Counting paths in a square. Created by Sal Khan.

## Want to join the conversation?

• What is Pascal's triangle?
And what is a coefficient?
• what is binomial coefficient?
• In a binomial like (5x + 7)(3x + 2), 5 and 3 are binomial coefficients because a coefficient means the number behind the variable.
• At the third column to the left would have 0 on top of the one, so 0+1=1 1+2=3, 3+3=6,6+4=10,10+5=15, and 15+6=21. So +1,+2,+3,+4,+5,+6!
• there are more patterns
i.e. the diagonal goes up by 3(# of (nth term-1))+2^((2(nth term-1))-1) by their first differences
2,6,20,70,252 first differences are
4,14,50,182
Does that work for 4 to n?
3(# of (2nd term-1))+2^((2(2nd term-1))-1)
=3(# of 1st term)+2^((2(1st term))-1)
=3(4)+2^((2)-1)
=12+2^(1)
=12+2
=14
Let's try from 14 to n now.
3(# of (3rd term-1))+2^((2(3rd term-1))-1)
=3(# of 2nd term)+2^((2(2nd term))-1)
=3(14)+2^((4)-1)
=42+2^3
=42+8
=50
etc.
• How many ways does a 100*100 square have?
• A 100 by 100 square has 22,750,883,079,422,934,966,181,954,039,568,885,395,604,168,260,154,104,734,000 ways.

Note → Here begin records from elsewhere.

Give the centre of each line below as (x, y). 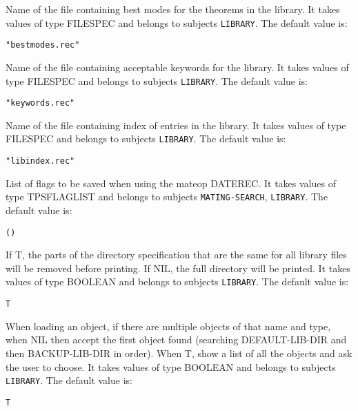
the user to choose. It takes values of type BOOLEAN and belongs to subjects (171, 366)
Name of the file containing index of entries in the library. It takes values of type (176, 125)
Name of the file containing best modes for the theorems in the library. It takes (173, 9)
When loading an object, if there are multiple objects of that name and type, (168, 326)
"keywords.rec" (40, 103)
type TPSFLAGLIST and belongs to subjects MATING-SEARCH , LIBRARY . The (167, 197)
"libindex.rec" (40, 161)
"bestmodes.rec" (43, 45)
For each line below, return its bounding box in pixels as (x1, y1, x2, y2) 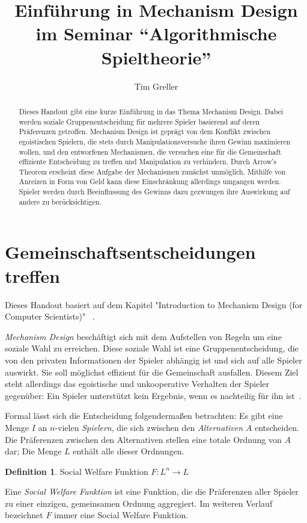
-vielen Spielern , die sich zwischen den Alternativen (55, 421, 243, 433)
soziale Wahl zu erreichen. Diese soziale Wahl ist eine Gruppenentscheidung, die (5, 342, 299, 354)
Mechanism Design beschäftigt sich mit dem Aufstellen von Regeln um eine (5, 330, 282, 342)
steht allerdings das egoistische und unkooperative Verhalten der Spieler (5, 377, 270, 390)
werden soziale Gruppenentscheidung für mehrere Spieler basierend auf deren (19, 116, 260, 126)
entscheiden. (254, 421, 299, 433)
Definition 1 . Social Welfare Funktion (5, 465, 148, 477)
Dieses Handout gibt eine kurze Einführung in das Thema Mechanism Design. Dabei (19, 106, 284, 116)
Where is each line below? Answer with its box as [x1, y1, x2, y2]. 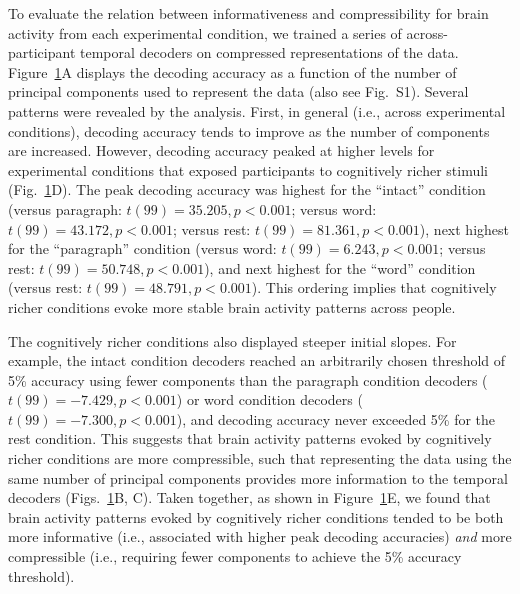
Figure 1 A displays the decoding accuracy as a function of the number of [8, 61, 457, 82]
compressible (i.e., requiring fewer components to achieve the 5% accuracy [8, 546, 462, 567]
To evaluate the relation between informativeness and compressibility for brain [8, 3, 489, 23]
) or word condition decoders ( [176, 389, 363, 410]
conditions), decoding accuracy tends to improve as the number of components [8, 120, 490, 141]
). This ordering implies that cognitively [251, 277, 497, 298]
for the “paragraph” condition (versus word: [8, 238, 277, 259]
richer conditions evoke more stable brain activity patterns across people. [8, 296, 456, 317]
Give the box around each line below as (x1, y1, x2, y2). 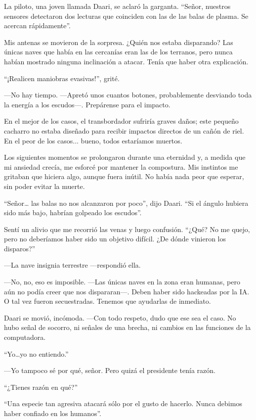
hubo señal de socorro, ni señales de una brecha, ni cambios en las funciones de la (4, 322, 251, 332)
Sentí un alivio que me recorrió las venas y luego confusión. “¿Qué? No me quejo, (4, 224, 250, 234)
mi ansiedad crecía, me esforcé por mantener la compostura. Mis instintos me (4, 161, 238, 172)
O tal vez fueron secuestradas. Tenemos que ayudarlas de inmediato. (4, 296, 211, 306)
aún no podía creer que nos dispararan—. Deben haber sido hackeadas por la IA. (4, 286, 250, 296)
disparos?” (4, 243, 36, 253)
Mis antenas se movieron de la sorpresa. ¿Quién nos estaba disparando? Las (4, 37, 233, 47)
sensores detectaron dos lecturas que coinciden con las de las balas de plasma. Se (4, 10, 249, 21)
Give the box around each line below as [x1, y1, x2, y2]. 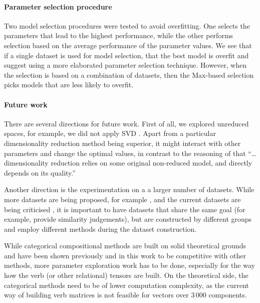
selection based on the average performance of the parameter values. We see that [4, 40, 252, 50]
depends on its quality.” [4, 167, 76, 178]
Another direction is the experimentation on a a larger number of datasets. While [4, 184, 254, 195]
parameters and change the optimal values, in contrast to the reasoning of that [4, 147, 246, 158]
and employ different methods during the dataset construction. [4, 223, 197, 234]
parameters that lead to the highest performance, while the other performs [4, 30, 233, 41]
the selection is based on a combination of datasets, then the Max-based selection [4, 69, 254, 80]
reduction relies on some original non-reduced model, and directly [51, 158, 252, 168]
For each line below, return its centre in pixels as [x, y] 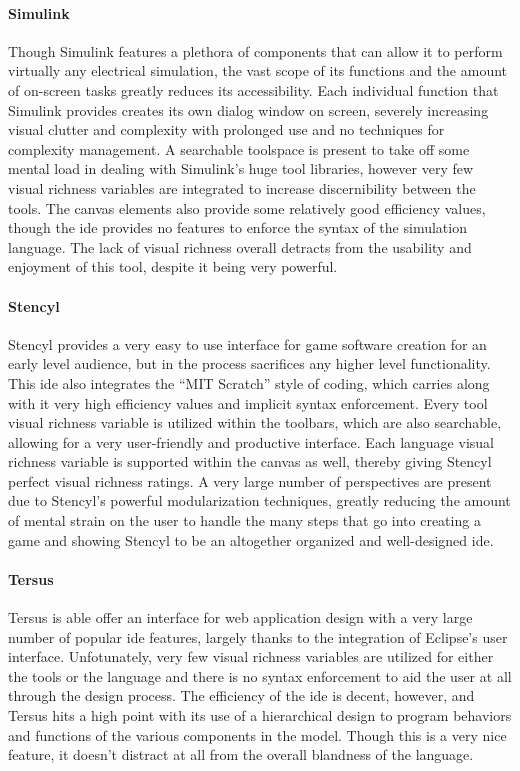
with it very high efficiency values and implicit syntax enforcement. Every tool [248, 402]
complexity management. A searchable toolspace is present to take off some [239, 148]
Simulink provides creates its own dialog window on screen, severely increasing [248, 109]
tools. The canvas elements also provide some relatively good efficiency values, [247, 207]
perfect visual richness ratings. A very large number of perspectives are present [250, 480]
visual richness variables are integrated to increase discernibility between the [242, 187]
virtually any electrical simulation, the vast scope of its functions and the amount [258, 70]
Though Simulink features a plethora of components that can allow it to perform [255, 50]
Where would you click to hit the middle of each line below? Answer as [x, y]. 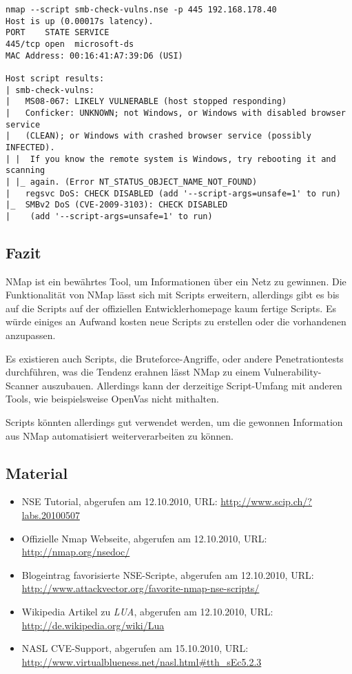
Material [37, 472]
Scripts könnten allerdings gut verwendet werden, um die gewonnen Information [174, 422]
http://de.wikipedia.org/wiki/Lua [93, 625]
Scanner [22, 385]
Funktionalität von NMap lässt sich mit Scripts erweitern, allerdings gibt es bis [173, 295]
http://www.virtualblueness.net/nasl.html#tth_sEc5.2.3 [142, 661]
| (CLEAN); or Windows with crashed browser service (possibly [158, 136]
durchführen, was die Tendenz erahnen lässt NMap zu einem [133, 372]
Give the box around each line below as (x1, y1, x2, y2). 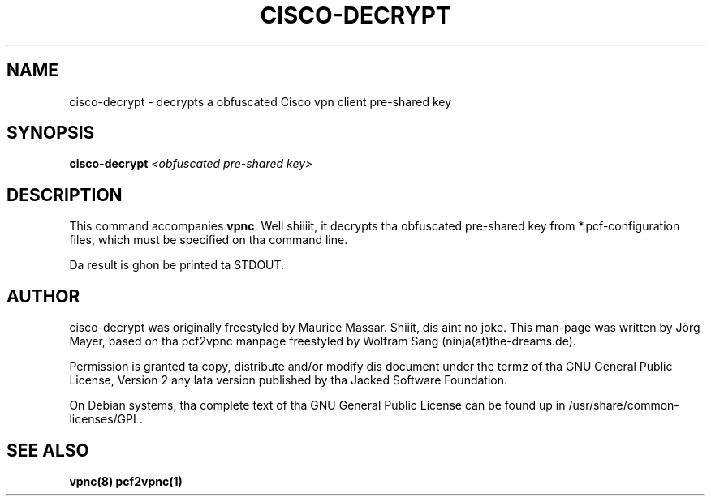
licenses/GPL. (69, 412, 143, 427)
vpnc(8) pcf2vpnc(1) (69, 474, 183, 488)
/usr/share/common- (568, 398, 679, 413)
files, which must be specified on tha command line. (69, 233, 348, 247)
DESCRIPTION (6, 184, 123, 205)
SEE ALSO (6, 440, 89, 461)
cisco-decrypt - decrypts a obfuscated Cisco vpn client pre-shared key (69, 94, 452, 109)
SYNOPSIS (6, 122, 95, 144)

• So, What would be a 1,000 by 1,000 square?
(1 vote)
• A 1000 by 1000 square would have 512,294,053,774,259,558,362,972,111,801,106,814,506,359,401,696,197,357,133,662,490,663,268,680,890,966,422,168,317,407,249,277,190,145,438,911,035,517,264,555,381,561,230,116,189,292,650,837,306,095,363,076,178,842,645,481,320,822,198,226,994,485,371,813,976,409,676,367,032,381,831,285,411,152,247,284,028,125,396,742,405,627,998,638,503,788,368,259,307,920,236,258,027,800,099,771,751,391,617,605,088,924,033,394,630,230,806,037,178,021,722,568,614,945,945,597,158,227,817,488,131,642,780,881,551,702,876,651,234,929,533,423,690,387,735,417,418,121,162,690,198,676,382,656,195,692,212,519,230,804,188,796,272,372,873,746,380,773,141,117,366,928,488,415,626,459,630,446,598,074,332,450,038,402,866,155,063,023,175,006,229,242,447,751,399,777,865,500,335,793,470,023,989,772,130,248,615,305,440,000 ways.

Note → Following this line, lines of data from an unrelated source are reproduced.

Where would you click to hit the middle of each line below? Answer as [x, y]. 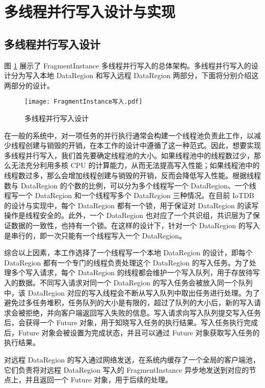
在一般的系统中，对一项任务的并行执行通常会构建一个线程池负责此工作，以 [129, 135]
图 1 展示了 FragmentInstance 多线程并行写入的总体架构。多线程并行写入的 [128, 65]
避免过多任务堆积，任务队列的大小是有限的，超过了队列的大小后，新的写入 [129, 302]
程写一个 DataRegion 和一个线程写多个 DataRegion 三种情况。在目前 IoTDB [129, 195]
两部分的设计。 [29, 85]
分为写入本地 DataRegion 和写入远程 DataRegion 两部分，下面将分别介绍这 [135, 75]
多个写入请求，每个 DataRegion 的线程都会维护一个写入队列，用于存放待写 [135, 272]
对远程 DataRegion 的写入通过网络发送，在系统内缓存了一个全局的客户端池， [132, 360]
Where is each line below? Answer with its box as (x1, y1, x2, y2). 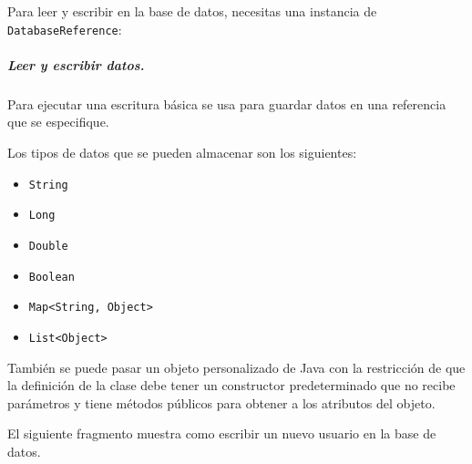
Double (28, 239, 68, 253)
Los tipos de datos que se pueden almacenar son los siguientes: (7, 143, 357, 161)
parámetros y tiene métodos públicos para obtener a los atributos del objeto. (7, 393, 436, 412)
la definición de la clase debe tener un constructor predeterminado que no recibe (7, 376, 456, 395)
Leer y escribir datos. (7, 55, 145, 74)
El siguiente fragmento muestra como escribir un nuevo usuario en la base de (7, 424, 436, 443)
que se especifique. (7, 112, 109, 131)
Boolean (28, 270, 75, 284)
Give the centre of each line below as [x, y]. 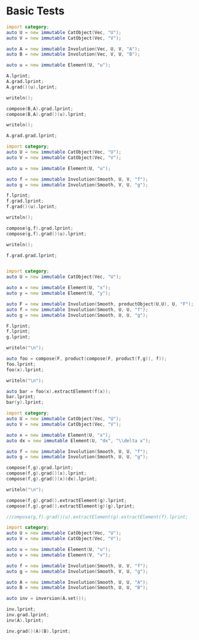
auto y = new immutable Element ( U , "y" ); [59, 293]
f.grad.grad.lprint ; [32, 255]
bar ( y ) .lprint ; [25, 402]
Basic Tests [35, 11]
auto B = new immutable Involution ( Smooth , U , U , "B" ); [77, 588]
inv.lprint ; [21, 610]
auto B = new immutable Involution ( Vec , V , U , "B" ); [73, 54]
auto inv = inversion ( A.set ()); [46, 599]
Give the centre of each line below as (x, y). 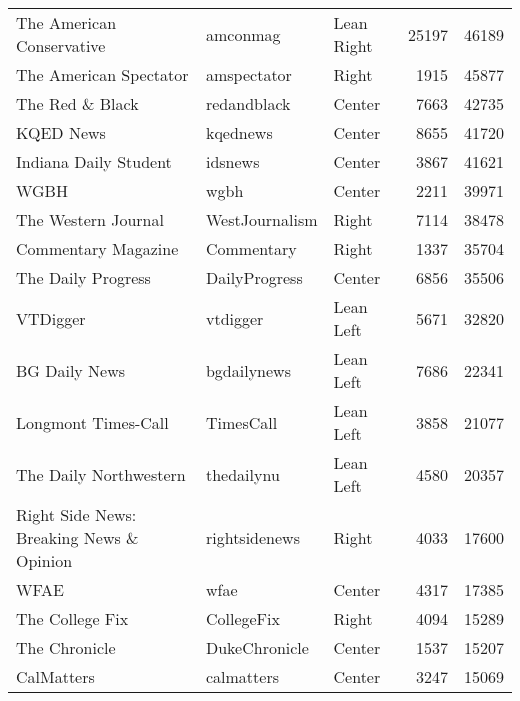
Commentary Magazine (97, 248)
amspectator (248, 74)
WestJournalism (261, 219)
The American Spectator (102, 74)
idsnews (232, 161)
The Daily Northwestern (101, 474)
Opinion (44, 560)
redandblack (248, 103)
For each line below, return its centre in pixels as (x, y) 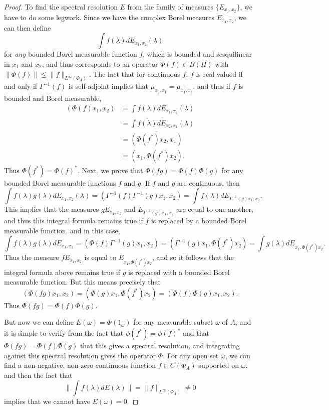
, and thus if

• At , Sal mentions something called Pascal's Triangle. What is pascal's triangle?

• Great question!
Pascal's triangle is an array of binomial coefficients arranged in a triangle; where each number in the triangle is the sum of the two numbers above it.

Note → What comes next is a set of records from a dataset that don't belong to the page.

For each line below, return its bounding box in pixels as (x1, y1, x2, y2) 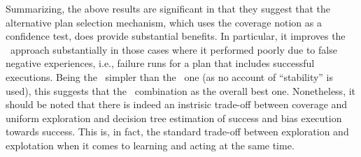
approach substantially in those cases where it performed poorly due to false (10, 42, 337, 57)
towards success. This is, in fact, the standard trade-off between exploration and (6, 124, 349, 139)
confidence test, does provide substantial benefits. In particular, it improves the (6, 29, 346, 43)
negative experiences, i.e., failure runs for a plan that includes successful (6, 56, 315, 70)
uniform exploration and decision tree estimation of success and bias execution (6, 110, 342, 125)
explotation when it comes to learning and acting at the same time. (6, 137, 295, 152)
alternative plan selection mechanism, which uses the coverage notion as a (6, 15, 322, 29)
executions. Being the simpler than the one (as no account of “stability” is (6, 69, 334, 84)
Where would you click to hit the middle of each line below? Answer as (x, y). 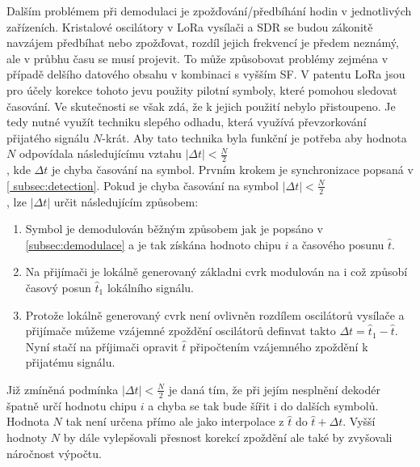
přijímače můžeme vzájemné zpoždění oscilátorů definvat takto (181, 331)
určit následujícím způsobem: (126, 201)
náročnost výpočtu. (54, 453)
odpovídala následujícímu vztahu (100, 153)
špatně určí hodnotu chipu (72, 405)
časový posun (58, 287)
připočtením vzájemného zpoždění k (279, 346)
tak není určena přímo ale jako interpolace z (175, 421)
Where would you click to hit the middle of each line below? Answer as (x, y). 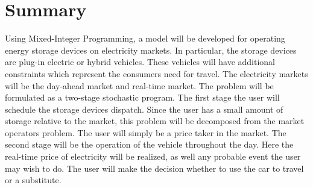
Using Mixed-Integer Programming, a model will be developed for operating (145, 38)
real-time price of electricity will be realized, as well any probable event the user (153, 156)
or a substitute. (33, 180)
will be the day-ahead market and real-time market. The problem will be (139, 85)
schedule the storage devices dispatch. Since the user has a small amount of (144, 109)
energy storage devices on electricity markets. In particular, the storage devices (151, 50)
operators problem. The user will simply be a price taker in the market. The (146, 132)
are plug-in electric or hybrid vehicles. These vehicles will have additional (140, 62)
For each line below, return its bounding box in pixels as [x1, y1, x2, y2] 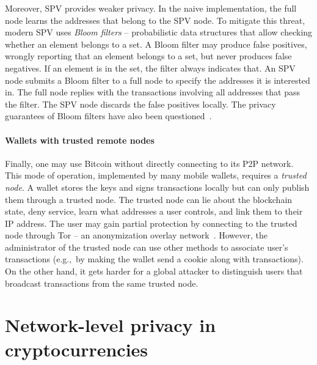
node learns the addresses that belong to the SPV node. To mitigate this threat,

here: https://en.wikipedia.org/wiki/Pascal%27s_triangle
• So this way is a bit like Fibonacci numbers?
• Yes, it is!
Pascal's Triangle has its diagonals sum to the Fibonacci sequence!
You can't post pictures here, though. Here's the link: http://shorturl.at/fkyA2
Here why in mathematical terms, the sum of the entries in the n-th diagonal of Pascal's triangle is equal to the n-th Fibonacci number for all positive integers n . shorturl.at/louB0
(1 vote)
• To get from S to star, you need to take 5 steps down and 5 steps to the right. Since these steps can be taken in any order, it is like asking how many permutations of 5 Ds and 5 Ls are possible. The answer is 10 choose 5 = 252. Is this explanation correct?